[Task instructions]
Look through the records, and whenever a line includes the word "prior", copy it.

╭─ Record excerpts

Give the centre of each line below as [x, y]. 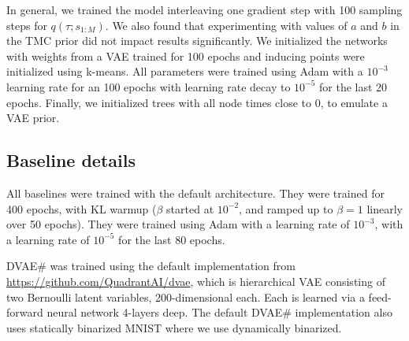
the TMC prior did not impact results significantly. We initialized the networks [197, 41]
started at [190, 208]
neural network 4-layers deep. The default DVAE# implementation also [219, 312]
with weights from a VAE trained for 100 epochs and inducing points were [186, 56]
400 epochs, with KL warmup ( [82, 208]
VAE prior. [33, 118]
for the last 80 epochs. [172, 239]
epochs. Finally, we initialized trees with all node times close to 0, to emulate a [197, 102]
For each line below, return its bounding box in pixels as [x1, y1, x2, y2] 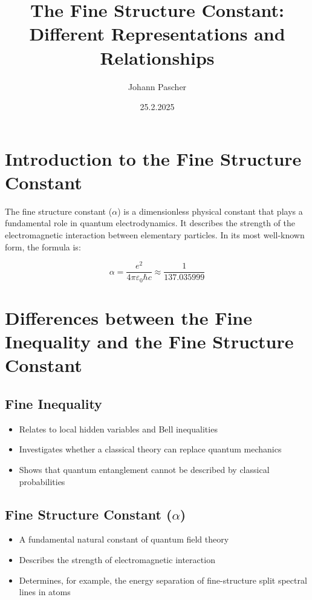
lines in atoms [19, 585, 71, 598]
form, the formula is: [5, 240, 81, 253]
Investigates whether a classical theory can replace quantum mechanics [19, 443, 282, 455]
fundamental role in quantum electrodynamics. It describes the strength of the [5, 217, 295, 229]
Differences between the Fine [5, 305, 252, 330]
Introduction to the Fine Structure [5, 146, 302, 171]
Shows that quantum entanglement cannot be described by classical [19, 463, 270, 475]
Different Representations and [29, 21, 285, 46]

╰─

[Response]
the TMC prior did not impact results significantly. We initialized the networks [197, 41]
VAE prior. [33, 118]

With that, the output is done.